_ASSIGNMENT_: Without including any pictures, please copy every entry below exactly.

**** RECORDS SHOWN

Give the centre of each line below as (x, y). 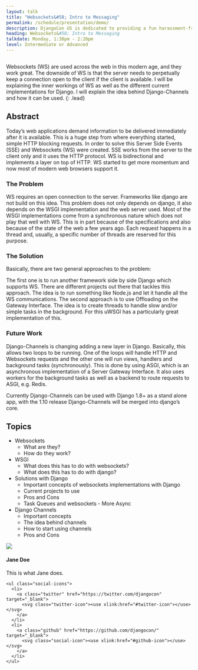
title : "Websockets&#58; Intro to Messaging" (63, 17)
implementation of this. (34, 318)
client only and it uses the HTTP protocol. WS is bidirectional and (85, 156)
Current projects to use (52, 491)
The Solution (25, 256)
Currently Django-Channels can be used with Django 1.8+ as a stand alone (97, 395)
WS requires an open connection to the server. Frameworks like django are (97, 196)
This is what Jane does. (35, 573)
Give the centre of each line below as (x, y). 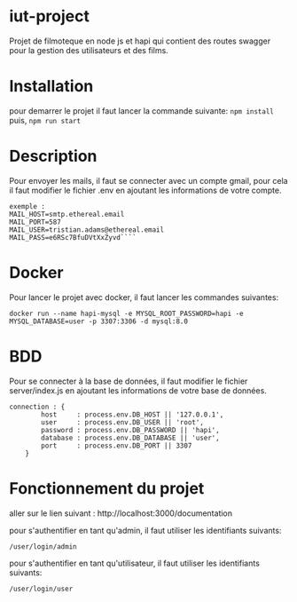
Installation (51, 87)
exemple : (27, 206)
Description (53, 156)
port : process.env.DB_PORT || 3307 (117, 446)
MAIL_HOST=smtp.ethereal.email (67, 214)
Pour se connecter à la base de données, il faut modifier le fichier (129, 381)
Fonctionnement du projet (107, 488)
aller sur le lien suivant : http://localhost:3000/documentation (121, 513)
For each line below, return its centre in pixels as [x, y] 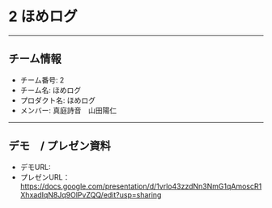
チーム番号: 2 [42, 80]
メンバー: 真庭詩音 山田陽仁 [68, 110]
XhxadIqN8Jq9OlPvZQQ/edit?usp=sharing [91, 194]
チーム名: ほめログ [51, 90]
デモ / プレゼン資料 [60, 146]
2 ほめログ [43, 17]
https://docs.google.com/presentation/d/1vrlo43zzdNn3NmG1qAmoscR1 [141, 186]
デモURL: [35, 167]
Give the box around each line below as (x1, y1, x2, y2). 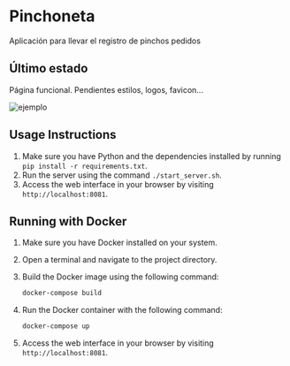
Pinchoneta (9, 6, 95, 27)
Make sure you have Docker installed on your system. (21, 237, 218, 248)
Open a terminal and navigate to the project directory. (21, 255, 217, 265)
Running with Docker (9, 214, 127, 229)
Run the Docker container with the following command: (21, 305, 223, 316)
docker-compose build (21, 289, 102, 298)
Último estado (9, 61, 88, 76)
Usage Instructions (9, 127, 117, 142)
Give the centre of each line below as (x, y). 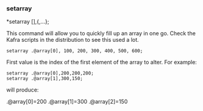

********

_RESULT FOR THIS EXERCISE_:
Give the centre of each line below as (x, y). 
title : "Websockets&#58; Intro to Messaging" (63, 17)
implementation of this. (34, 318)
client only and it uses the HTTP protocol. WS is bidirectional and (85, 156)
Current projects to use (52, 491)
The Solution (25, 256)
Currently Django-Channels can be used with Django 1.8+ as a stand alone (97, 395)
WS requires an open connection to the server. Frameworks like django are (97, 196)
This is what Jane does. (35, 573)
Give the centre of each line below as (x, y). 
Installation (51, 87)
exemple : (27, 206)
Description (53, 156)
port : process.env.DB_PORT || 3307 (117, 446)
MAIL_HOST=smtp.ethereal.email (67, 214)
Pour se connecter à la base de données, il faut modifier le fichier (129, 381)
Fonctionnement du projet (107, 488)
aller sur le lien suivant : http://localhost:3000/documentation (121, 513)
For each line below, return its centre in pixels as [x, y] 
チーム番号: 2 [42, 80]
メンバー: 真庭詩音 山田陽仁 [68, 110]
XhxadIqN8Jq9OlPvZQQ/edit?usp=sharing [91, 194]
チーム名: ほめログ [51, 90]
デモ / プレゼン資料 [60, 146]
2 ほめログ [43, 17]
https://docs.google.com/presentation/d/1vrlo43zzdNn3NmG1qAmoscR1 [141, 186]
デモURL: [35, 167]
Give the box around each line below as (x1, y1, x2, y2). 
Pinchoneta (9, 6, 95, 27)
Make sure you have Docker installed on your system. (21, 237, 218, 248)
Open a terminal and navigate to the project directory. (21, 255, 217, 265)
Running with Docker (9, 214, 127, 229)
Run the Docker container with the following command: (21, 305, 223, 316)
docker-compose build (21, 289, 102, 298)
Último estado (9, 61, 88, 76)
Usage Instructions (9, 127, 117, 142)
Give the centre of each line below as (x, y). 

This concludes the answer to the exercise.